BUGÜN AKP'nin düzenlediği ‘‘Muhafazakárlık ve İslam’’ konulu uluslararası sempozyum başlıyor.
Ben de bugün; konuya 1999'dan beri eğilen bir kişi olarak, sizlere 2001 yılında, AKP iktidarından 2.5 yıl önce yayınladığım bir makalemden parçalar sunacağım.
* * *
‘‘...Müslüman demokrasi terimini herkes gibi ben de kullandım. Batı'daki Hıristiyan demokrat gelenekten esinlenerek, İslam geleneğini demokrasi ile uyumlu hale getirmek için bu terimi yarattık, hatta sanırım yazılı basında ilk kullanan benim.
Ancak, yaşanan tecrübeler çerçevesinde ben artık bu terimin yanlış olduğunu düşünüyorum.
Müslüman demokrasi denince; esasında evrensel bir kavram olan demokrasinin, sanki Müslümanlara uygun ayrı bir versiyonu varmış gibi bir duygu yaratılıyor.
Terimin içindeki bu ima hem yanlış, hem de tehlikeli!
Yanlış, zira demokrasinin prensiplerinin dinlere göre değişmesi
mümkün değildir...
* * *
...Şahsi görüşüme göre; 21. yüzyılda tüm dünyayı ilgilendirecek olan ‘‘Batı medeniyet çığırı ile İslam medeniyet çığırını Anadolu köprüsü üzerinde birbirine bağlama projesini’’ yakalayan Türkiye'de, demokratik İslam kullanılması gereken doğru terimdir.

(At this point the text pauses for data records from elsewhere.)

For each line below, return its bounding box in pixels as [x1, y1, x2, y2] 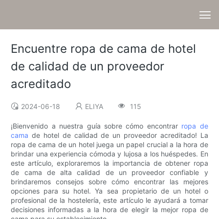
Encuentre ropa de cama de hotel [11, 42, 197, 56]
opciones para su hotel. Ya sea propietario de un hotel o [11, 187, 208, 196]
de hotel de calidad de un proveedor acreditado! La [28, 131, 208, 140]
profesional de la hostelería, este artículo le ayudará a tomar [11, 196, 208, 205]
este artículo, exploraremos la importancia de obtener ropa [11, 159, 208, 168]
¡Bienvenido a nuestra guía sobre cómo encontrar [11, 122, 182, 131]
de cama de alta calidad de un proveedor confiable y [11, 168, 208, 177]
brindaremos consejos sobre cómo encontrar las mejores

Bu terim de hemen akla ‘‘demokratik olmayan İslam var mıdır?’’ sorusunu getirir ki, cevabı ‘‘evet’’tir! Herhangi bir dinin demokratik olma mecburiyeti olmadığı gibi, pekálá İslam'ın da böyle bir mecburiyeti yoktur.
...Demokratik İslam terimi; demokratik bir dünyevi düzende ilahi bir din olarak İslam'ın nasıl yaşanacağını irdeleyecektir.
...Hatta meseleyi daha da açarsak; temel sorunsal: İslami yaşam tarzı ile demokratik rejim arasında bir çelişki olup olmadığını araştırmaktır!
* * *
...Ayrıca, sevinçle görüyorum ki; bu tarihi görevin dış dinamikleri kadar iç dinamikleri de gelişmiş durumda!
Türkiye'de yaşanan yepyeni bir sosyo-ekonomik gelişim, İslam ile demokrasinin kucaklaşmasını, dış dinamiklerden daha da fazla istiyor.
Nedir bu yeni sosyo-ekonomik gelişim?
Muhafazakár değişimciler!
Türkiye, tarihinde ilk defa devlet aygıtından kopuk bağımsız müteşebbis sınıfı yaratıyor.
Bu sınıf Anadolu'da yeşeriyor.
Rahmetli Turgut Özal'ın açtığı yolda ilerleyen bu sınıf:
a) Kendi dinamikleri ile sermaye birikimini sağlıyor.
b) İşbirlikçi kapitalizmin devlet rantından faydalanamıyor.
c) İhracat merkezli üretim yaptığı için dış dünyaya çok açık.
d) İslami yaşam tarzına sıkı sıkıya bağlı...’’
* * *
Ben AKP olgusuna en başından beri değişik bir açıdan bakıyorum. AKP iktidarı:
i) Ülkemizde Anadolu burjuvazisi ile Ankara-İstanbul ittifakına dayanan yerleşik burjuvazi arasında yaşanan bir yeniden paylaşım mücadelesidir.
ii) Dünyada Müslüman ülkelerin küresel dünyaya katılma denemesidir.